Aim of the exercise
Return the following from the records below: each line, word for word, starting with the line that contains "должника. Ответственность должника" and going on through the line that contains "Занятие 2. Особенности", with nothing outside that range.

Raw data
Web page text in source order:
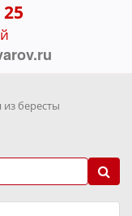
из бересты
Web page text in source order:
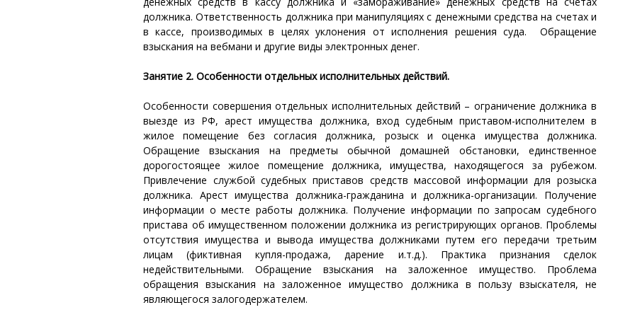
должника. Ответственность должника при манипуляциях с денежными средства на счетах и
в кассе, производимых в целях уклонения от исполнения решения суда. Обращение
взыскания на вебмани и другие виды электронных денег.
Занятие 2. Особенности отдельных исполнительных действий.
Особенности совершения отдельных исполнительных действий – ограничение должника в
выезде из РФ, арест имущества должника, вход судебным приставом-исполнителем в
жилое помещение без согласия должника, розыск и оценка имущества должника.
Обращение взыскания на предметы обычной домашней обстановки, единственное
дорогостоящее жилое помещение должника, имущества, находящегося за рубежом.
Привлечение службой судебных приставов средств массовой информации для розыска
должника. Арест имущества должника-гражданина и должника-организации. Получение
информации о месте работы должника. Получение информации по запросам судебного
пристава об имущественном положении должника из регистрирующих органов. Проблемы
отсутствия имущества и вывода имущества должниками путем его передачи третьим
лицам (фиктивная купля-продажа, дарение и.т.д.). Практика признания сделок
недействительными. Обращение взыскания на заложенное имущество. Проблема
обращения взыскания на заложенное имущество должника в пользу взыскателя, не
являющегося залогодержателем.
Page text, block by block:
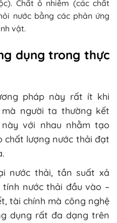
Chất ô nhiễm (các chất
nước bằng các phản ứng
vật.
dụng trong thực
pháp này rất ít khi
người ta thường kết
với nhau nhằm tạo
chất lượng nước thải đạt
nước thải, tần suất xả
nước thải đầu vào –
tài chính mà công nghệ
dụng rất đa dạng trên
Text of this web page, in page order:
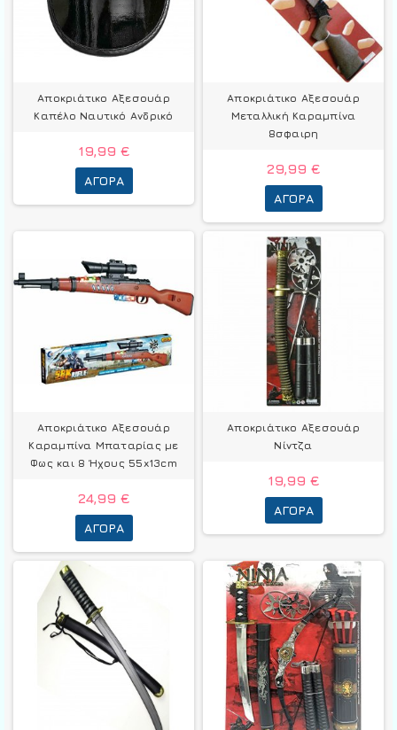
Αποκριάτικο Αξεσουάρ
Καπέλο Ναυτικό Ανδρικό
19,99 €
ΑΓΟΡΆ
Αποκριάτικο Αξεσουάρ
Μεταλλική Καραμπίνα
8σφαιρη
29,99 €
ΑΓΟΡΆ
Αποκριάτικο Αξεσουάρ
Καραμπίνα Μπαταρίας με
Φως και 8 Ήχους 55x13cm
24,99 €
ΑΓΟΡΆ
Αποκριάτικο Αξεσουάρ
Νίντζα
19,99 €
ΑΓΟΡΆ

Reply
должника. Ответственность должника при манипуляциях с денежными средства на счетах и
в кассе, производимых в целях уклонения от исполнения решения суда. Обращение
взыскания на вебмани и другие виды электронных денег.
Занятие 2. Особенности отдельных исполнительных действий.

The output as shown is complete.